Stored dataset items
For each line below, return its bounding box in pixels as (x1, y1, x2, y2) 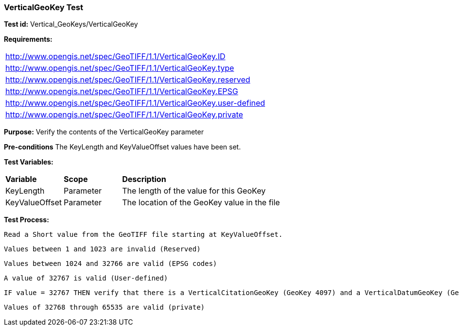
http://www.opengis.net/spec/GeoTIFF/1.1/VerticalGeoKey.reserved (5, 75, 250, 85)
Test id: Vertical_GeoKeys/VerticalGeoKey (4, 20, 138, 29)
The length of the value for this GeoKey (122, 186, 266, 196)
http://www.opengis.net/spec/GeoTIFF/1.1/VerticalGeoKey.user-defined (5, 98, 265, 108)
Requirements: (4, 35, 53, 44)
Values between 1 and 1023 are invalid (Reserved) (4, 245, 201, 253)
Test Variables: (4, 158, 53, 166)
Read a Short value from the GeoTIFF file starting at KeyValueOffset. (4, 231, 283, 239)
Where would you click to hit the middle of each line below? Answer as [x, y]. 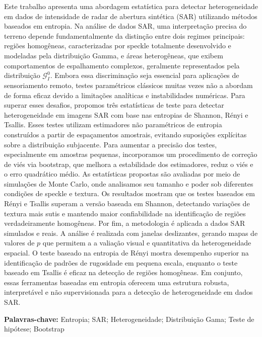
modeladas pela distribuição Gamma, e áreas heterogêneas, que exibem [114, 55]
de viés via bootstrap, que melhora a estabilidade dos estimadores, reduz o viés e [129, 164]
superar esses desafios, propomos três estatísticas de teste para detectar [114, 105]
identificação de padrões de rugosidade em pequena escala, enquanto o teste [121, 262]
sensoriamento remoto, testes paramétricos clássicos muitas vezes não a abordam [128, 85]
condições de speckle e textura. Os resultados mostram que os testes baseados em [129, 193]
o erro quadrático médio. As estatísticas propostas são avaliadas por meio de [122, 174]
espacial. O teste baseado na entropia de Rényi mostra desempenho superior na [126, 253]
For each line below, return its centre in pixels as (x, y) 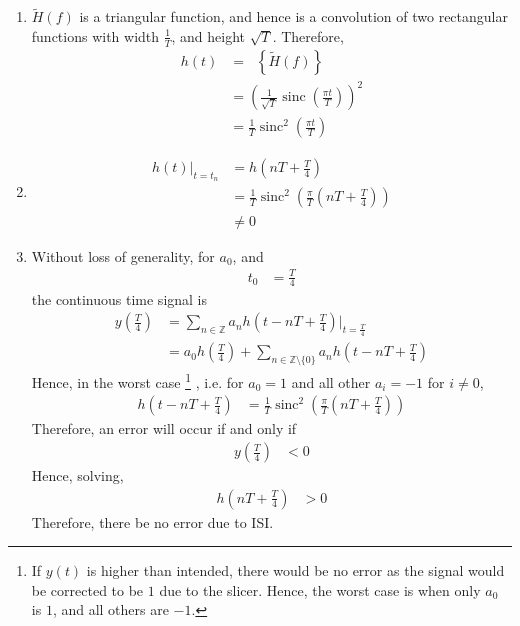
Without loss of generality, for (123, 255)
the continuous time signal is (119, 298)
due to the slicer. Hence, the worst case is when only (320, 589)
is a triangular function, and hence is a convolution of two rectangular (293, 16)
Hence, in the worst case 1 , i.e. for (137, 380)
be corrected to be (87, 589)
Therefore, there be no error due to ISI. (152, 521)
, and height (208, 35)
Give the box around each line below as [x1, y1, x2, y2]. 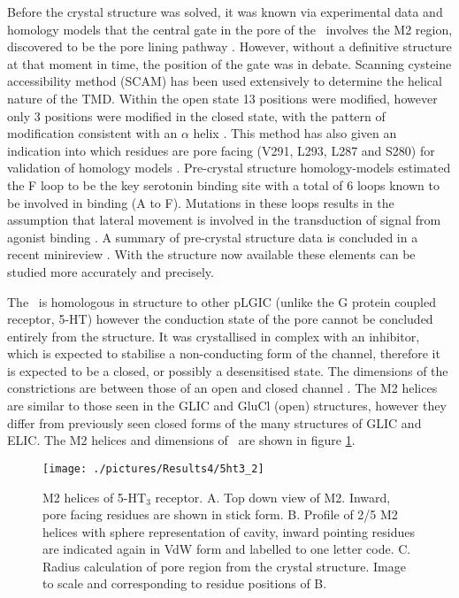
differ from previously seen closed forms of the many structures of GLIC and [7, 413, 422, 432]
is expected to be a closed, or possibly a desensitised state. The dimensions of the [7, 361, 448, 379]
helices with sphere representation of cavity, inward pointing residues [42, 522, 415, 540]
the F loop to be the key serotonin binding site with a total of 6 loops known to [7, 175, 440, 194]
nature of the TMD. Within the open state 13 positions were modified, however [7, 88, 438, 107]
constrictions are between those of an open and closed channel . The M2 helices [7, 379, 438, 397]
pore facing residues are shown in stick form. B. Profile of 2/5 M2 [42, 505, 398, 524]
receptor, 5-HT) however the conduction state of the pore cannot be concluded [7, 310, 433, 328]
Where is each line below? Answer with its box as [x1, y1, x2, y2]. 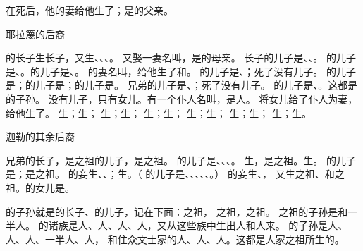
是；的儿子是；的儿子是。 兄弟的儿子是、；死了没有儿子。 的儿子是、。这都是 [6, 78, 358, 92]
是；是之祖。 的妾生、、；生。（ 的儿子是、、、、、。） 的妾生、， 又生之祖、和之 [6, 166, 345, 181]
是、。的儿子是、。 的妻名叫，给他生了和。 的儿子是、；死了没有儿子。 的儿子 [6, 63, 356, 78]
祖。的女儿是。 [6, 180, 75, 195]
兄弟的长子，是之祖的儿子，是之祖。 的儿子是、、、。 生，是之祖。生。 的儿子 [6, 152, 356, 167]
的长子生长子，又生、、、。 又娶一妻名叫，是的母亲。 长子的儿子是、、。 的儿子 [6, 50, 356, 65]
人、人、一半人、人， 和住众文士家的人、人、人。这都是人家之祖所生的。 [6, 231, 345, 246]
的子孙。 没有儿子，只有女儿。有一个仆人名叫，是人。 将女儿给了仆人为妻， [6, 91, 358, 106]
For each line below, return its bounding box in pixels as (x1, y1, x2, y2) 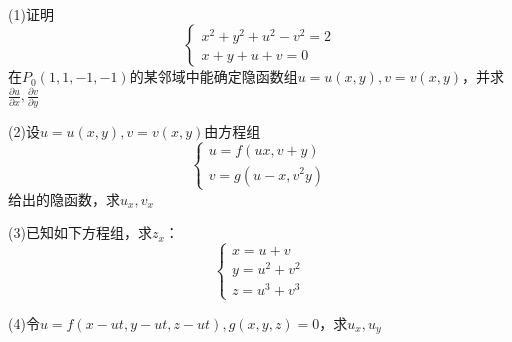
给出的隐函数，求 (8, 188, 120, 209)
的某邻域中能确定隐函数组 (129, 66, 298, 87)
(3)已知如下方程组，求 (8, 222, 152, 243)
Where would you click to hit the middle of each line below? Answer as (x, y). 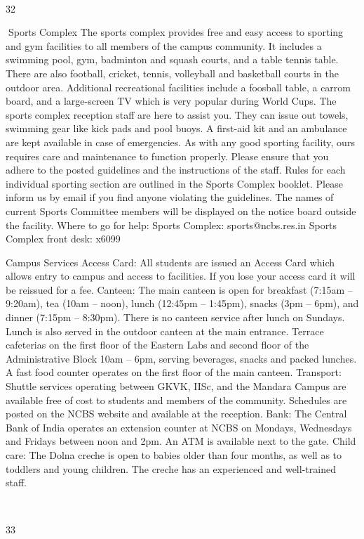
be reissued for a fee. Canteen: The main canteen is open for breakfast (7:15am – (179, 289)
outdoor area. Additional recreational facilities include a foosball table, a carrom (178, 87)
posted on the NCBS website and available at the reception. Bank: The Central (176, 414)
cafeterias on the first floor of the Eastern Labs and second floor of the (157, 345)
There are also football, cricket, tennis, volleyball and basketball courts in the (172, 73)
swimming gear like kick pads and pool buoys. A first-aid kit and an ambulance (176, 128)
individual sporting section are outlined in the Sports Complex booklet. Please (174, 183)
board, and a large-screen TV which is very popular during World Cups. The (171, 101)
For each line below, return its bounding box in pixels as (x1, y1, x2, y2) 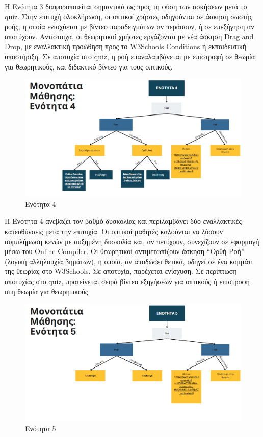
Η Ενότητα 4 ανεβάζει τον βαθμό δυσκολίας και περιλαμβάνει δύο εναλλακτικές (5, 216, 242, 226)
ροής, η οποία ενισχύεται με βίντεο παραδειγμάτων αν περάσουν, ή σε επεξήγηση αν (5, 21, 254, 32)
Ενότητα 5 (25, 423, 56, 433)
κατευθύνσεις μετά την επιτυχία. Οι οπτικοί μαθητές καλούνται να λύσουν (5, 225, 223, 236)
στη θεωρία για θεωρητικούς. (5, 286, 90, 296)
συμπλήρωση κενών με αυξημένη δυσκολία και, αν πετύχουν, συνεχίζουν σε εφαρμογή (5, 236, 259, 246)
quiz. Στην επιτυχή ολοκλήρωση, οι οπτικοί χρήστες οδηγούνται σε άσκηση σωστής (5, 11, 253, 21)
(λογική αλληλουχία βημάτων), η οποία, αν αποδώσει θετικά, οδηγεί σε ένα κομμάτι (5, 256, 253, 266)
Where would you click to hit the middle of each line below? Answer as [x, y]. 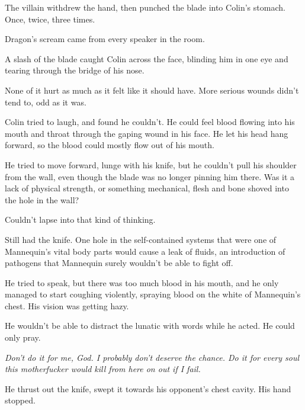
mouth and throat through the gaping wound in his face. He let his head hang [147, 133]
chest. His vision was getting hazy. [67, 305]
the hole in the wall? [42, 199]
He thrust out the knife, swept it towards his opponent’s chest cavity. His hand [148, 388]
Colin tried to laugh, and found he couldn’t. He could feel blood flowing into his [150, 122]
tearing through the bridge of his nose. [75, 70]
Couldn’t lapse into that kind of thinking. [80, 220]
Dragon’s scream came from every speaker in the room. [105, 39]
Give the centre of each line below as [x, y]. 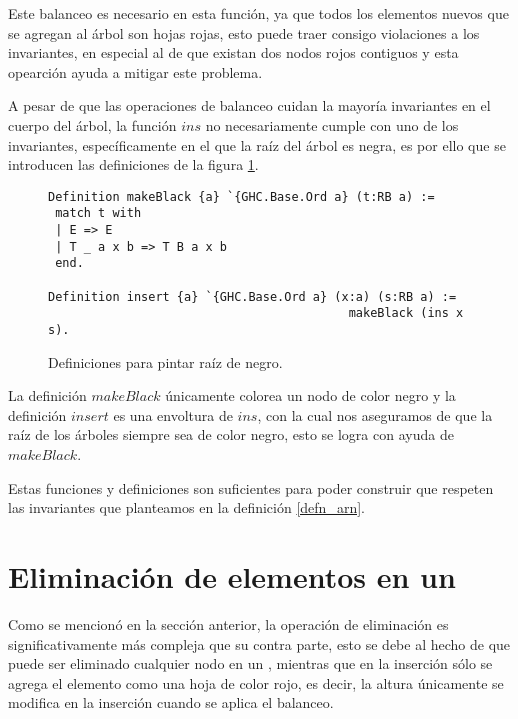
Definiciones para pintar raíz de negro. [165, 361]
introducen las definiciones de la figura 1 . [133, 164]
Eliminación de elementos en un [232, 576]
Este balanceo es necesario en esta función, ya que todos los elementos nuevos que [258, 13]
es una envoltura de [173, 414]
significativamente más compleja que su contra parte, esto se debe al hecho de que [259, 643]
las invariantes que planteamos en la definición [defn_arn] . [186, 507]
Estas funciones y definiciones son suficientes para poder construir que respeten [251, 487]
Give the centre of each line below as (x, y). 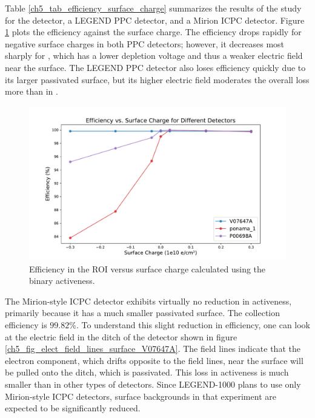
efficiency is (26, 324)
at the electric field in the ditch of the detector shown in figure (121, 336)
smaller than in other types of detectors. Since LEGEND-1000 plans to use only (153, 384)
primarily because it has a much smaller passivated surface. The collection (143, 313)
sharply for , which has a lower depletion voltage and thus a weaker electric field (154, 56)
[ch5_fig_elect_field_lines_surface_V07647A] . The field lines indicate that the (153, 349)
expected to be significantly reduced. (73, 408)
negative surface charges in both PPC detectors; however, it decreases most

Assignment ▸
Only a number is wanted here: the tally of lines in the entries that include the word "state".

Finished exercise ▸
3